I sort of missed the boat on this when it happened, but back on August 20, Voyager 2 marked its 30th year in space. For 30 years, that little chunk (and its cohort, Voyager 1) has been hurtling through space, measuring plasma levels, temperatures, and taking pictures of crap, among other things.

The Voyager Spacecraft


Thirty. Years.

To me, the Voyagers are some of the most memorable and recognizable pieces of equipment that NASA has ever thrown up in the air. I remember 2’s flyby of Neptune in 1989 (map of the planetary flybys is below), and it was one of the targets of my early obsessions with all things aerospace. Sure, the space shuttle was a little more visible, but there was always something special about Voyager.

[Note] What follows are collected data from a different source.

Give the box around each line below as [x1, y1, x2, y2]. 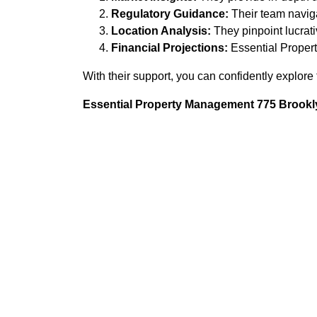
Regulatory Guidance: [111, 7, 229, 20]
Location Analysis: [111, 24, 211, 37]
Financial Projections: [111, 41, 228, 54]

And here it is, a spacecraft built to run for five years, still going strong after six times that. I guess they don’t make them like they used to, but then again, the Mars Rovers are still going after, what, almost four years now, and they were supposed to go for 30 days? I joke a lot about how we sent men to the moon with chalkboards and slide rules, but man, those Engineers can do anything with just about anything. I mean, NASA did put a square peg in a round hole, once…

Voyager Journey

Voyagers' path within the Solar System

Anyway, Voyager 2 has now reached the edge of the Solar Wind. That’s way out there. Even though I haven’t a clue what most of what you learn from that is about or how it is useful (that’s more of my sister’s area), it’s still pretty cool. I’ve never really thought about the dynamics of the SW on the interstellar gas; I suppose that could be due to how I just thought of the gas as just there, not necessarily an entity that would interact with things within it. This is why I’m in IT and not working at the JPL or something 😉

I can’t help but think about how I zip around far greater patches of space in my little Internet Spaceships in seconds and it’s taken these guys 30 years to get to where they’re at now. I know it’s just a stupid game, but I still believe that someday our technology will have us there, too. I don’t expect to be around to see it of course, but there will be some dreamer like me there to take advantage of it.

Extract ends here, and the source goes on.